After the funeral and when everyone has already left, Florentino declares his love again, announcing he has waited for more than a half a century to repeat his vow of love and eternal fidelity. Furious and shocked, Fermina asks him to leave the house. This confrontation takes place at the end of the first chapter. García Márquez then goes back 50 years to follow the lives of the three characters: through the years of Urbino and Fermina's marriage, the rise of Florentino at the River Company, the turn of the century, the fighting of the cholera, etc. The last chapter takes up where the first one left off, and Florentino decides to court Fermina again, doing whatever it takes, until she loves him in return.

The novel is a universal story of love's ability to transcend time, while presenting a great portrait of Colombian history in the late nineteenth-early twentieth centuries. In El amor en los tiempos del cólera, cultural history is secondary to the theme of love, its mystery and the effect it has on individuals.
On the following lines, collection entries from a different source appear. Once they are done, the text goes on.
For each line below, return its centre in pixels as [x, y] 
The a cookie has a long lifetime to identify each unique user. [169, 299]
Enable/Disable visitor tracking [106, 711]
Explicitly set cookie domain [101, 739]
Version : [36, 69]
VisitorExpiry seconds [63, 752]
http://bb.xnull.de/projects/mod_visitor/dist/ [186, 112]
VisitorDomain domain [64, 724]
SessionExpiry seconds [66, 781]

Márquez develops a deep study on the nature of love with its different forms and implications: as an obsession, as a force of nature or even as an agent of sexuality.

The quality of the novel, the historical and cultural elements and the universal treatment of love transcend the melodramatic elements of this courtship, pointing out once again the importance of choosing solid, strong literary woks when dealing with adaptations.

About the Film. . .

After years of turning down Hollywood's offers to buy the rights to adapt El amor en los tiempos del cólera, García Marquez agreed at last to sell them. Currently in production, this will be the first English-language screen adaptation of a work by García Márquez. Other novels and stories like El coronel no tiene quien le escriba (Mexico-France-Spain, Arturo Ripstein, 1999) or Crónica de una muerte anunciada (Colombia-France-Italy, Francesco Rosi, 1987) have been adapted by Latin American or Italian filmmakers, but Hollywood had never been allowed to do so.

The movie is to be released in mid November of this year, 2007. This final part of the unit will not be taught until May, so we will have enough time to fully work with parts of the novel in order to view the film. The fact that the film will only be coming out during the school year will give me the opportunity to create some mystery and develop activities exploring how students would adapt the novel. We can watch the attention given to it and read some criticism of the adaptation before seeing it and making up our own minds. This makes the question of adaptation come alive.


As stated previously, the goal I want to achieve with the present curriculum unit is to provide my students with the tools to recognize some of the cultural aspects depicted in the films that we will be working with. But above all that, my main aspiration is to be able to interest my students in looking at films with a different perspective, with a critical and analytical eye.

The unit is unmistakably ambitious since I am opening more than a couple of fronts at the same time: the literary world by working with three different genres (novella, drama and novel); the film world by timidly opening the door of film analysis (something Professor Andrew has done for me, for which I am extremely grateful); the music world by trying to understand opera; and finally, the dance world. Film participates and extends cultural expressions.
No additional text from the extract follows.